For an overview of MySQL character sets, read for example http://mysqldump.azundris.com/archives/60-Handling-character-sets.html
The server, a schema/database and a table have no character sets, they have just defaults that are inherited downwards (server to schema to table). Columns that are of a CHAR, VARCHAR or any TEXT type have character sets, and do so on a per column basis. If no specific character set is defined for them, they inherit from the table.
Inheritance for all these objects happens at object creation time.
The other thing that has a character set is the connection. Since the connection is the collection of things the server knows about the client, the character set of the connection should be set to whatever character set you are using in your client.
MySQL will then correctly convert between the character set of a column and the character set of a connection. Usually there are no problems with that.

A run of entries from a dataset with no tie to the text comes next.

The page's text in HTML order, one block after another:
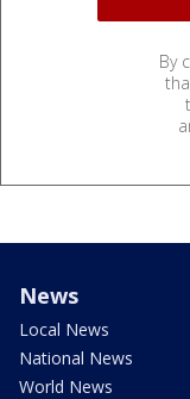
By
News
Local News
National News
World News
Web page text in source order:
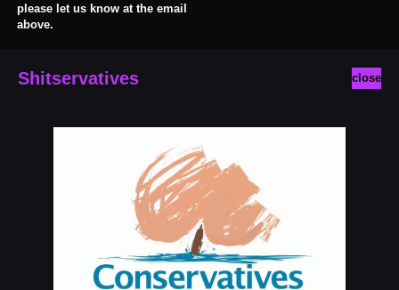
please let us know at the email
above.
close
Shitservatives
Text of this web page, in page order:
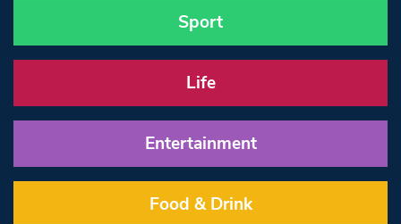
Sport
Life
Entertainment
Food & Drink
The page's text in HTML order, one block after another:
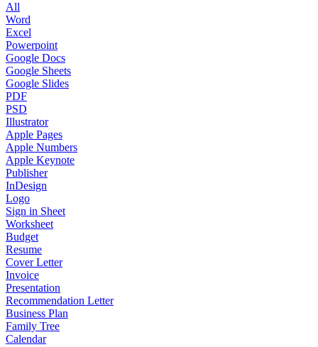
All
Word
Excel
Powerpoint
Google Docs
Google Sheets
Google Slides
PDF
PSD
Illustrator
Apple Pages
Apple Numbers
Apple Keynote
Publisher
InDesign
Logo
Sign in Sheet
Worksheet
Budget
Resume
Cover Letter
Invoice
Presentation
Recommendation Letter
Business Plan
Family Tree
Calendar
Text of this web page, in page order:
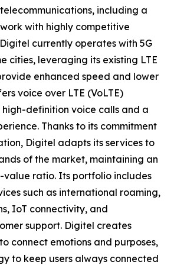
including a
with highly competitive
currently operates with 5G
cities, leveraging its existing LTE
enhanced speed and lower
voice over LTE (VoLTE)
high-definition voice calls and a
Thanks to its commitment
Digitel adapts its services to
of the market, maintaining an
ratio. Its portfolio includes
such as international roaming,
IoT connectivity, and
support. Digitel creates
connect emotions and purposes,
to keep users always connected
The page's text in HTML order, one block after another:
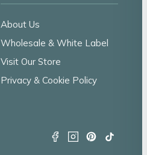
About Us
Wholesale & White Label
Visit Our Store
Privacy & Cookie Policy
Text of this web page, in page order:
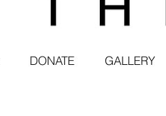
DONATE GALLERY
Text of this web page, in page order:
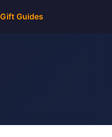
Gift Guides
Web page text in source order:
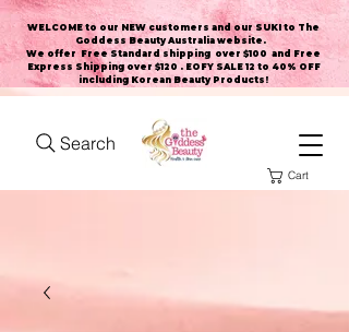
WELCOME to our NEW customers and our SUKI to The
Goddess Beauty Australia website .
We offer Free Standard shipping over $100 and Free
Express Shipping over $120 . EOFY SALE 12 to 40% OFF
including Korean Beauty Products!
Search
Cart
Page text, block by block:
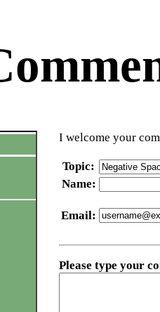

The most common problem PEOPLE have with it is lying to the server, that is, setting the character set of a connection to something different from what the client is actually sending or using. This can be done at runtime by sending the command SET NAMES ... as the first thing at connection setup, and it is very important that you specify the correct thing here.
If you do, and for example send latin1 data into a connection that has been SET NAMES latin1, storing data into a latin1 column will not convert data, whereas storing data into a utf8 column will convert your latin1 umlauts (ö = F6) into utf8 umlauts (ö = C3 B6) on disk. Reading will transparently convert back, if the connection is properly set up.
In your setup, if your connection is SET NAMES utf8 and you are sending data to a latin1 column, only data that can be represented in latin1 can be stored. There will be data truncation, and a data truncation warning if you for example try to store japanese hiragana in such a latin1 column.
My experience with messign up MySQL charset was not 100% functional sorting of strings. You would be better with having everything in UTF-8 to be on the safe side.
I think it depends on what you actually store in that columns. If you store UTF-8 multi-byte characters in a column with latin-1 charset you might run into the sorting troubles. But as longs as there are only EN/US characters you should be ok.
You will run into problems if there's a possibility of storing "international" text -- that is, non-latin characters.
If I understand what you 're posting correctly, this means that the default for new tables in your database is UTF-8, but your existing tables use latin-1. That could be a problem. Depends on your data, as mentioned above.

Unicode Comparing in PHP/MySQL

The name Accîdent seems to be different than AccÎdent when I do a database query to update the column. Yet Accîdent and AccÎdent point to the same place...
In MySQL Accîdent = Accîdent when inserted.
Also, AccÎdent = AccÃŽdent.
Do you know why this is?
By default, MySQL assumes the client uses the latin1 character set. If you're using UTF-8 in your PHP scripts, then this assumption is false. You need to specify to MySQL that you're using UTF-8 by issuing this SQL statement just after the database connection is opened:
SET NAMES utf8
Then the data inserted by the following SQL statements will use the correct character set. This means that you need to re-insert your data or follow the MySQL conversion procedure (see the last paragraphs).
It is recommended that your tables are configured to store data in UTF-8, too, to avoid unnecessary read/write character set conversions. That's not required, though.
More information is available in the MySQL documentation. Specifically, Connection Character Sets and Collations.
First, you seem to be storing UTF-8 data in a table of different encoding. MySQL will try and cope, but the side effect is as you see - data in the database will look "weird". When creating a table, you need to specify the character encoding - preferably UTF-8. For existing tables, you'll need to convert the data.
Second, the tables have a "collation" beside encoding. Encoding determines how the characters map to bytes, collation determines sorting and comparison. There are language-specific collations, but utf8_general_ci should be the one you're looking for (ci stands for "case insensitive") - then your two string would match.